START Data in this exercise

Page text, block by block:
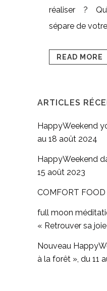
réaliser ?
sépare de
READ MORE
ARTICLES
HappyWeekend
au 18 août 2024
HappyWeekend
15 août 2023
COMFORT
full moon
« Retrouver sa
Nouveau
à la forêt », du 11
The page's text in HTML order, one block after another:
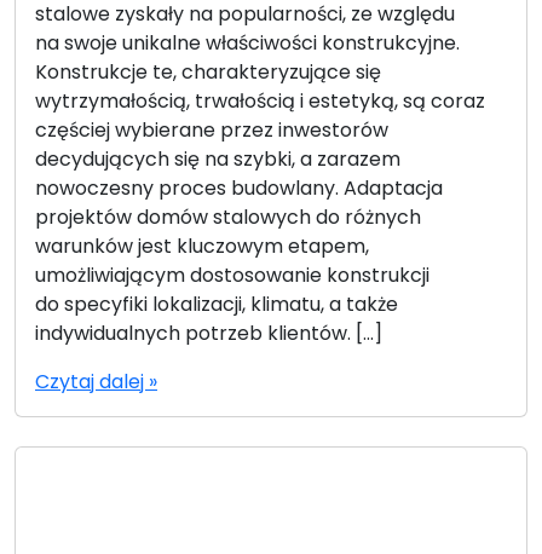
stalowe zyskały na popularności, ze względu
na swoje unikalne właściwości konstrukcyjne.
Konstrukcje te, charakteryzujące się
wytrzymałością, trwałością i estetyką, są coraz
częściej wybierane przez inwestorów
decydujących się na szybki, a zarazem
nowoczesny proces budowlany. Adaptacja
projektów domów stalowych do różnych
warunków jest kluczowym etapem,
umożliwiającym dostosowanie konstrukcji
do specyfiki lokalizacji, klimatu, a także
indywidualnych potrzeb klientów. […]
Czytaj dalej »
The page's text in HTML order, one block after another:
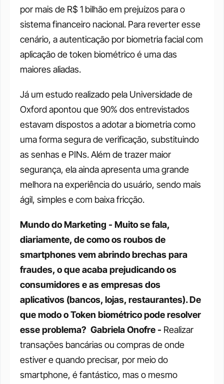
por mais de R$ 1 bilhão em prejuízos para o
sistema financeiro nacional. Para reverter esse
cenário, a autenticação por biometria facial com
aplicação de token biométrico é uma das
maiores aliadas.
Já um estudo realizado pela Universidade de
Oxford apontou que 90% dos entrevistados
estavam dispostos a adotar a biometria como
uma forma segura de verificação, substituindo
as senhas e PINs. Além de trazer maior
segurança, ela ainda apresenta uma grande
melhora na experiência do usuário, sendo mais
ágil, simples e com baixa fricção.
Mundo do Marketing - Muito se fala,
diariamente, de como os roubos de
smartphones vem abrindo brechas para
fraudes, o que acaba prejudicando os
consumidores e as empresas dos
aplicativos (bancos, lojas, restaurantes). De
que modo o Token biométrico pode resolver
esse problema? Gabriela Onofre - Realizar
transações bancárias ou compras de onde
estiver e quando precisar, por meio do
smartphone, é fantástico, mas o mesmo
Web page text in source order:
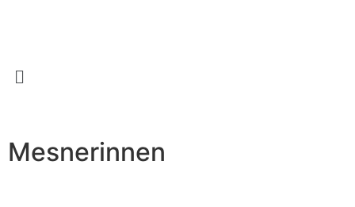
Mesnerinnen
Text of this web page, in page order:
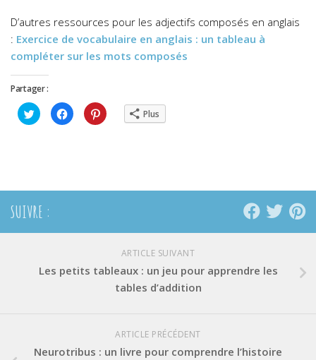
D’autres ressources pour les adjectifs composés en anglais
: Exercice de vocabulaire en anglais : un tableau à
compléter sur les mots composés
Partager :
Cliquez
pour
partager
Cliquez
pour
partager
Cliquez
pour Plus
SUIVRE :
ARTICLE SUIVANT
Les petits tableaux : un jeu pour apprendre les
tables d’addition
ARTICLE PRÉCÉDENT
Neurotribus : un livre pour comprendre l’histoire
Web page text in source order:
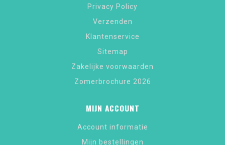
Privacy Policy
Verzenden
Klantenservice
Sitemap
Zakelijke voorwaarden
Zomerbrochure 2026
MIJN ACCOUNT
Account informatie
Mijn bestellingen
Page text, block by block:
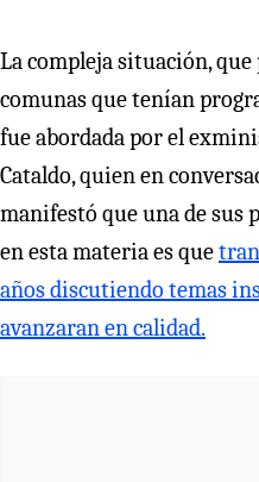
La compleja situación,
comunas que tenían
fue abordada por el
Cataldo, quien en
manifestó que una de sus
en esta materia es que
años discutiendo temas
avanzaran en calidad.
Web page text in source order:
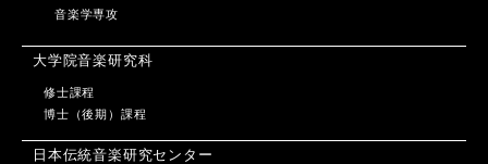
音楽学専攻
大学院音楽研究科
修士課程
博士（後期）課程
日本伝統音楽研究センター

END Data in this exercise
START Data in this exercise

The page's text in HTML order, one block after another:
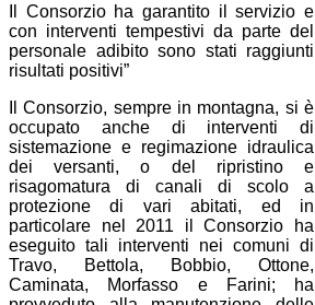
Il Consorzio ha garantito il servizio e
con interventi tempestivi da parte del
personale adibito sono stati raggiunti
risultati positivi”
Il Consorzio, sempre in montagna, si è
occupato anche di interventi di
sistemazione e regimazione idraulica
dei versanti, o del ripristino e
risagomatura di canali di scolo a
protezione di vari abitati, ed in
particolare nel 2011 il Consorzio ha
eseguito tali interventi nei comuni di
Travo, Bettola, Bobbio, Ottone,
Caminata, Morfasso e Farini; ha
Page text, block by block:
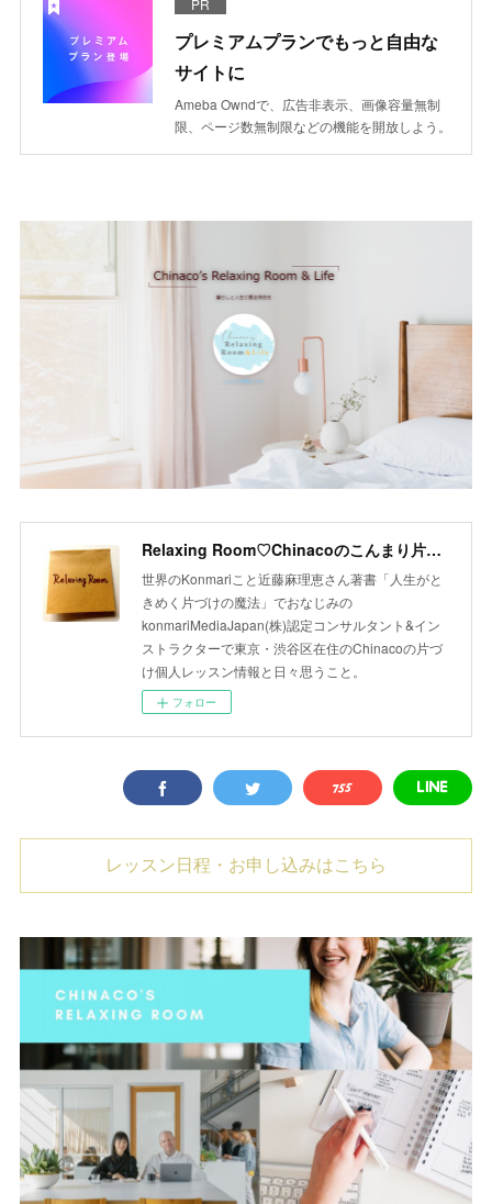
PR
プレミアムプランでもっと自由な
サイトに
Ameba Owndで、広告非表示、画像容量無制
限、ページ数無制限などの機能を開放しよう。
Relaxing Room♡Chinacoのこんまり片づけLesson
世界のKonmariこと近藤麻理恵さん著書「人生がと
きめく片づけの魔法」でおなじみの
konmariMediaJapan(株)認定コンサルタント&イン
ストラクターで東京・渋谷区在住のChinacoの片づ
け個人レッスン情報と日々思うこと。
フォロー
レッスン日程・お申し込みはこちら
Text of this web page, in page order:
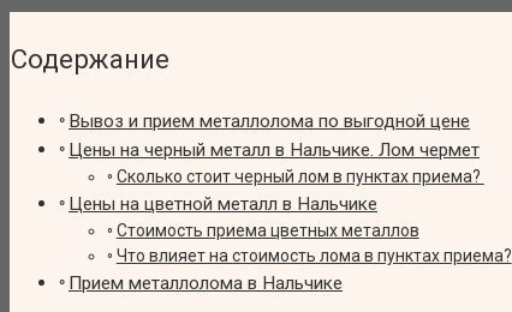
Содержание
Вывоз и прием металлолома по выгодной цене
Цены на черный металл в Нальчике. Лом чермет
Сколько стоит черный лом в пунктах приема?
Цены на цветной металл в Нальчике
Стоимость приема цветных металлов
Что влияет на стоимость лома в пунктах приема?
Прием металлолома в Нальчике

END Data in this exercise

Problem details
Out of the listing above, reproduce exactly the lines from the one with "Вывоз и прием металлолома по выгодной цене" up to and including the one with "Прием металлолома в Нальчике".

Solution to this exercise
Вывоз и прием металлолома по выгодной цене
Цены на черный металл в Нальчике. Лом чермет
Сколько стоит черный лом в пунктах приема?
Цены на цветной металл в Нальчике
Стоимость приема цветных металлов
Что влияет на стоимость лома в пунктах приема?
Прием металлолома в Нальчике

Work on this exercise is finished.